» **Exercise instructions**
Where the records contain images, omit them, and repeat everything else word for word.

» **Exercise material**
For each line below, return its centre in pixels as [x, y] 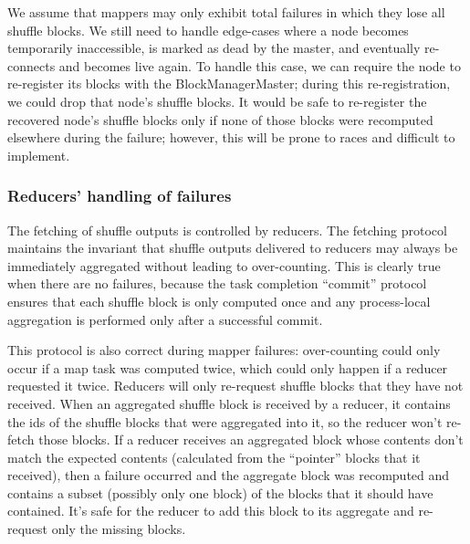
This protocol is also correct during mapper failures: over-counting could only [224, 350]
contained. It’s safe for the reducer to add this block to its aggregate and [211, 511]
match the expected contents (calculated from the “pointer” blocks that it [214, 457]
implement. [39, 155]
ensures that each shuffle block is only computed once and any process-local [219, 301]
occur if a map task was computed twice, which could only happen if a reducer [228, 367]
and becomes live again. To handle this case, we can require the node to [260, 65]
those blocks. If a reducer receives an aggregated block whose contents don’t [251, 439]
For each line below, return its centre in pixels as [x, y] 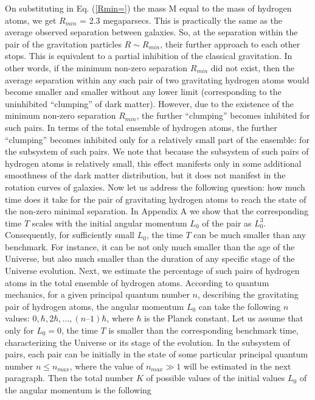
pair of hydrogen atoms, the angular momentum [95, 306]
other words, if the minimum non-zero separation [96, 67]
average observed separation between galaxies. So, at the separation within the [151, 32]
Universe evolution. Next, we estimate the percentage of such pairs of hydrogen [152, 271]
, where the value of [106, 366]
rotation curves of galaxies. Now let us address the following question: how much [155, 187]
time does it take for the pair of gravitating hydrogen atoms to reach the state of [156, 199]
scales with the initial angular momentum [109, 223]
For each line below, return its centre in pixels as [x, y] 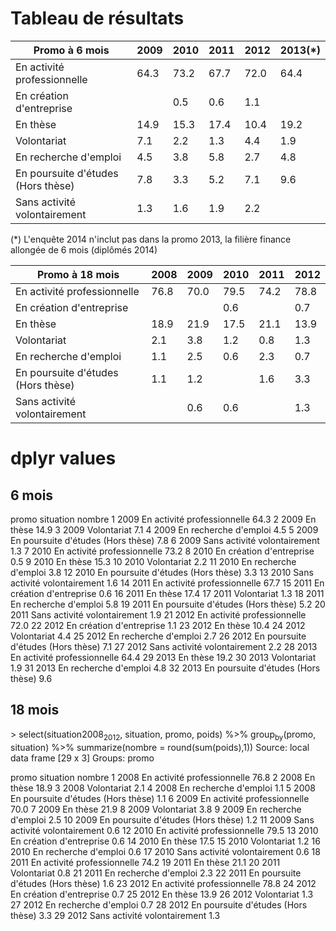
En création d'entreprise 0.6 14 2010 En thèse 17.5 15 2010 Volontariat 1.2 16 [165, 841]
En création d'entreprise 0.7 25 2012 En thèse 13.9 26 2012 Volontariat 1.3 [162, 894]
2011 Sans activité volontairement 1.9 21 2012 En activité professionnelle [158, 614]
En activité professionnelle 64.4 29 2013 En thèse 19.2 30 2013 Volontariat [163, 657]
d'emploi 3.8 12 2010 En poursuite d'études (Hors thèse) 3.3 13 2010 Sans [162, 572]
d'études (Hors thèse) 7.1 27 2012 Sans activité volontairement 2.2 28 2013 [164, 646]
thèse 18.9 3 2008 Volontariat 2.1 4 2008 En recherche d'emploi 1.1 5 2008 [163, 788]
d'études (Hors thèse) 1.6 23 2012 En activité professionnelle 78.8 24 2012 [163, 883]

» **Reply to the task**
For each line below, return its centre in pixels as [x, y] 
This protocol is also correct during mapper failures: over-counting could only [224, 350]
contained. It’s safe for the reducer to add this block to its aggregate and [211, 511]
match the expected contents (calculated from the “pointer” blocks that it [214, 457]
implement. [39, 155]
ensures that each shuffle block is only computed once and any process-local [219, 301]
occur if a map task was computed twice, which could only happen if a reducer [228, 367]
and becomes live again. To handle this case, we can require the node to [260, 65]
those blocks. If a reducer receives an aggregated block whose contents don’t [251, 439]
For each line below, return its centre in pixels as [x, y] 
pair of hydrogen atoms, the angular momentum [95, 306]
other words, if the minimum non-zero separation [96, 67]
average observed separation between galaxies. So, at the separation within the [151, 32]
Universe evolution. Next, we estimate the percentage of such pairs of hydrogen [152, 271]
, where the value of [106, 366]
rotation curves of galaxies. Now let us address the following question: how much [155, 187]
time does it take for the pair of gravitating hydrogen atoms to reach the state of [156, 199]
scales with the initial angular momentum [109, 223]
For each line below, return its centre in pixels as [x, y] 
En création d'entreprise 0.6 14 2010 En thèse 17.5 15 2010 Volontariat 1.2 16 [165, 841]
En création d'entreprise 0.7 25 2012 En thèse 13.9 26 2012 Volontariat 1.3 [162, 894]
2011 Sans activité volontairement 1.9 21 2012 En activité professionnelle [158, 614]
En activité professionnelle 64.4 29 2013 En thèse 19.2 30 2013 Volontariat [163, 657]
d'emploi 3.8 12 2010 En poursuite d'études (Hors thèse) 3.3 13 2010 Sans [162, 572]
d'études (Hors thèse) 7.1 27 2012 Sans activité volontairement 2.2 28 2013 [164, 646]
thèse 18.9 3 2008 Volontariat 2.1 4 2008 En recherche d'emploi 1.1 5 2008 [163, 788]
d'études (Hors thèse) 1.6 23 2012 En activité professionnelle 78.8 24 2012 [163, 883]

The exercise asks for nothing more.